Fast-fashion retailer Shein is scheduled for a listing committee hearing with the Hong Kong Stock Exchange on Thursday, two sources with knowledge of the matter told Reuters on Monday. The hearing follows the China Securities Regulatory Commission granting Shein approval on Friday, July 10 to proceed with its Hong Kong IPO – the removal of the most significant remaining obstacle in the company’s effort to go public. Shein plans to issue up to 341.6 million shares, representing approximately 8% of its total. Sources told Reuters that the company could target a listing in September or October at a valuation of $40 billion to $50 billion. Shein did not respond to a Reuters request for comment. YourNewsClub views the CSRC approval date – Friday, July 10 – as the more commercially significant moment than the Monday hearing announcement: the CSRC sign-off required sign-off from the top levels of the Communist Party, and Beijing had held back that approval for approximately a year after Shein confidentially filed its Hong Kong application in July 2025, suggesting the clearance reflects a political-level decision to proceed rather than a routine regulatory determination.

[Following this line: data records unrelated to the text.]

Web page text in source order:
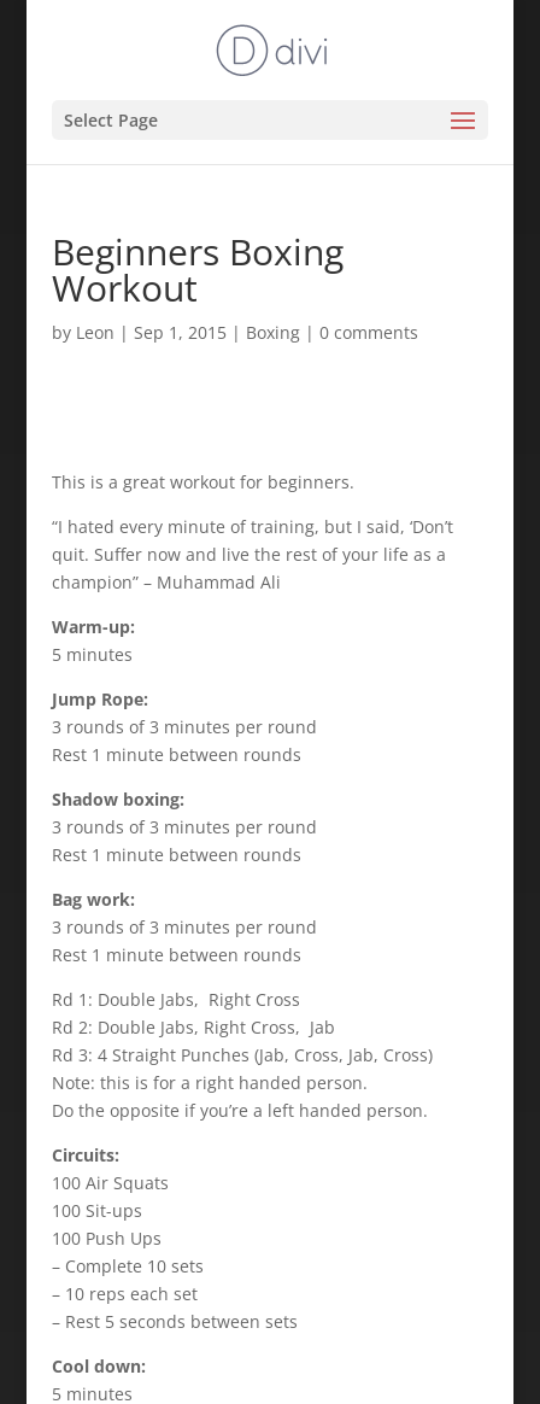
Select Page
Beginners Boxing
Workout
by Leon | Sep 1, 2015| Boxing| 0 comments
This is a great workout for beginners.
“I hated every minute of training, but I said, ‘Don’t
quit. Suffer now and live the rest of your life as a
champion” – Muhammad Ali
Warm-up:
5 minutes
Jump Rope:
3 rounds of 3 minutes per round
Rest 1 minute between rounds
Shadow boxing:
3 rounds of 3 minutes per round
Rest 1 minute between rounds
Bag work:
3 rounds of 3 minutes per round
Rest 1 minute between rounds
Rd 1: Double Jabs, Right Cross
Rd 2: Double Jabs, Right Cross, Jab
Rd 3: 4 Straight Punches (Jab, Cross, Jab, Cross)
Note: this is for a right handed person.
Do the opposite if you’re a left handed person.
Circuits:
100 Air Squats
100 Sit-ups
100 Push Ups
– Complete 10 sets
– 10 reps each set
– Rest 5 seconds between sets
Cool down:
5 minutes

Shein was founded in China in 2012, grew from $3 billion in revenue in 2019 to $38 billion in 2024, and attempted a US IPO in 2023 that was blocked by congressional opposition. It pivoted to London, securing FCA approval for a draft prospectus in March 2025, but the CSRC withheld its approval over reported disagreements about Xinjiang supply chain disclosures. Hong Kong, a venue Beijing has encouraged for overseas listings, represents a strategic compromise. The targeted $40 to $50 billion valuation is a 50-60% discount to Shein’s 2022 private market peak of $100 billion, driven by a 40% net profit decline in 2024 as US and EU de minimis tariff changes compressed margins on its cross-border shipping model.
Shein surpassed H&M’s revenue in 2023 and is projected to overtake Inditex in 2024 revenue terms. Its AI-driven micro-batch production model remains structurally differentiated. The company’s investors include Brookfield, General Atlantic, Mubadala, Saudi Arabia’s PIF, and SoftBank. YourNewsClub flags the $40 to $50 billion valuation range as the number that reflects how fully the market has already priced in the US tariff impact, the margin compression, and the regulatory detour – whether the final pricing lands at the upper or lower end will depend on how convincingly Shein’s management addresses labour practice and supply chain transparency scrutiny during the listing committee hearing process.
Once the listing committee clears Shein, the company can proceed to investor roadshows and bookbuilding. Hong Kong’s IPO market has been recovering in 2026, with approximately $44 billion raised in the first half – the highest level in five years. Shein’s listing at the upper end of the targeted range would be among the largest Hong Kong listings of the decade.
Alex Reinhardt, who tracks financial systems and settlement infrastructure through digital protocols, places the tariff impact: “Shein’s margin compression in 2024 was driven by the US ending de minimis exemptions. The EU’s parallel measure effective July 2026 adds a second major market where the cross-border model faces structural headwinds. A $40 to $50 billion valuation is implicitly a claim that Shein can adapt faster than those tariffs reshape the economics of ultra-fast fashion.” Owen Radner, who models digital infrastructure as energy-information transport systems, draws the data infrastructure angle: “Shein’s competitive advantage is not primarily its logistics – it is the real-time consumer behaviour dataset that drives its micro-batch production algorithm. That dataset is what investors are valuing when they accept a premium over conventional fast fashion multiples.” YourNewsClub tracks Thursday’s HKEX listing committee hearing as the next procedural step most immediately relevant to whether the September or October IPO window remains achievable.
The hearing will require Shein to answer questions from the listing committee on the issues that blocked its earlier listings: supply chain transparency, labour conditions, and how the company discloses risks related to its manufacturing network. Those questions have not changed since 2023; what has changed is the regulatory venue, and Hong Kong’s standards on those specific disclosures are less demanding than New York’s or London’s.
Shein founder Sky Xu has maintained an unusually low public profile, rarely giving interviews and having little online presence. An IPO at up to $50 billion requires substantially more public engagement from the company’s leadership. Your News Club counts the investor roadshow, whenever it begins, as the first sustained public presentation of Shein’s business that public market investors and journalists will have access to, making it the most commercially revealing period in the company’s history.